Red flour beetle has a three-segmented club. Photo by Jody Green, Nebraska Extension in Lancaster County.
Adult flour beetles are approximately 1/8 inch long and reddish-brown in color. The larvae are creamy to yellow-brown, with light hairs and pointed projections on the last segment. Before pupation, mature larvae are about 1/4 inch long. All life stages can be found in large numbers feeding on broken kernels and other grain products.
Flour beetle larvae. Photo by Jody Green, Nebraska Extension in Lancaster County.
Signs of red flour beetle infestations in the home include:
1) Adult beetles flying around inside the house. They are attracted to light and may accumulate along the window sills.
2) Larvae and adults can be found together in the same food products that contain flour and grain products.
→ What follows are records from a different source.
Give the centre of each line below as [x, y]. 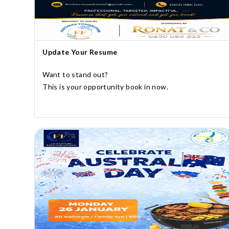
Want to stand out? [75, 74]
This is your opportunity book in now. [106, 86]
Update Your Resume [80, 52]

Red flour beetle adult and larva feeding on dog biscuit. Photo by Jody Green, Nebraska Extension in Lancaster County.
Prevention and sanitation is your best protection against flour beetles. Here are some ways you can prevent infestations in the home, minimize wasted food and save money:
- Before purchase, check expiration dates for old products that have been on the shelves for a long period of time.
- Be extra cautious buying plenty of heavily discounted products on clearance.
- Avoid buying in bulk and storing large quantities of products in the pantry.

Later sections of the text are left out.